Sheng's deeds stem from the basic life support skills he acquired at school.

Gezhi High School offers training and lectures on first aid, disease prevention and other health education to students. In early October, for instance, 10th grade students received training in CPR and first-aid bandaging skills.

Such training has been supported by the Shanghai Municipal Education Commission, which has increased health education for young people and has carried it out in primary and secondary schools across the city.

The commission said local schools have also created educational platforms to impart related knowledge to teachers and students.

According to a health plan issued by the State Council, people should be guided to learn and master first-aid skills.

The plan said every primary and secondary school should have one teacher per 50 students who has been trained in first aid.
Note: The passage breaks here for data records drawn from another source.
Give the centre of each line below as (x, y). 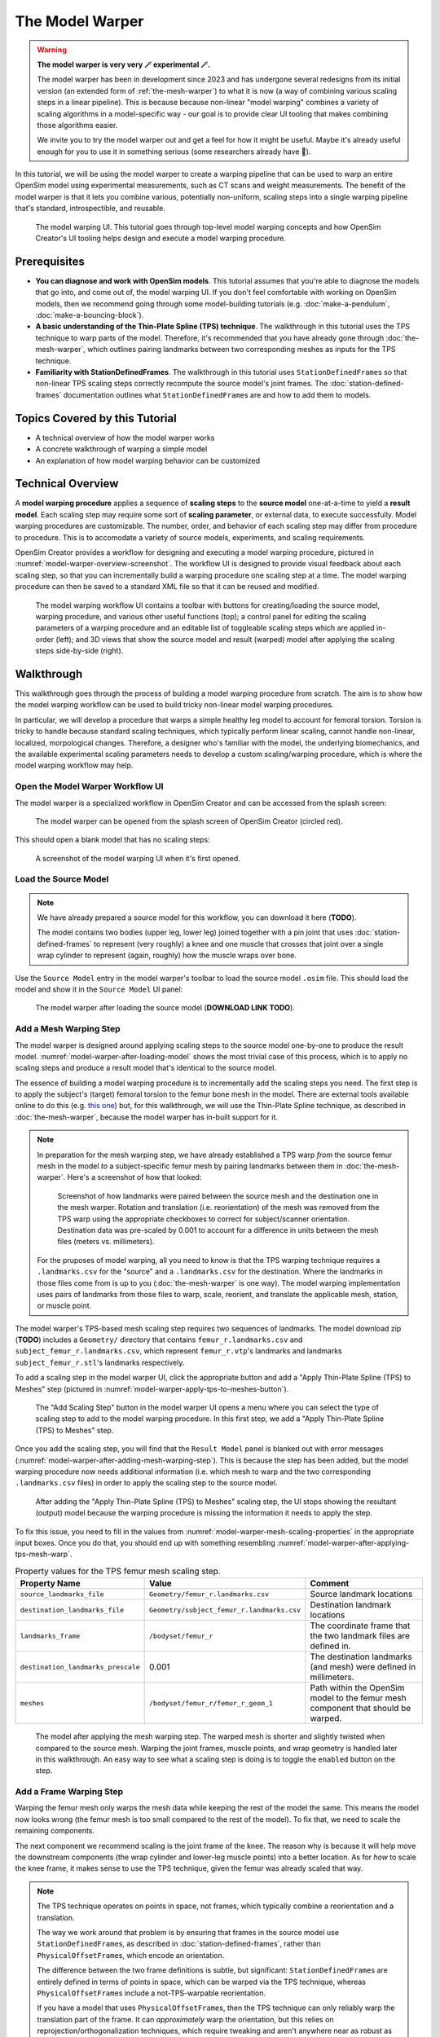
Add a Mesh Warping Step (68, 1029)
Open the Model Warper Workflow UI (89, 786)
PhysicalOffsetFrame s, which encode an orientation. (131, 1955)
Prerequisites (50, 261)
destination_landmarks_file (72, 1610)
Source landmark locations (361, 1595)
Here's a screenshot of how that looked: (134, 1177)
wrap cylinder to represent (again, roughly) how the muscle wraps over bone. (167, 955)

It also said more automated external defibrillators-or AEDs, which are devices used to treat people who experience sudden cardiac arrest-should be available in public places.

In Shanghai, other sectors besides education have endeavored to build a safe city for residents.

Over 2,000 AEDs are available in public places including airports, subway stations and supermarkets. The devices are seen as an efficient way to save lives if used within four minutes of a cardiac arrest episode before brain cells are permanently damaged due to a lack of oxygen. People without medical experience are able to use them by following instructions on the devices.

Demand for first-aid training has been surging after reports of ordinary people saving lives, according to the Shanghai Red Cross Hospital.

By last month, the hospital had provided 280,000 public training sessions.

A staff member from the Shanghai Medical Emergency Center told the Eastday news portal that practice is critical when it comes to first aid, and training should be conducted through small classes with quality content and strict assessment.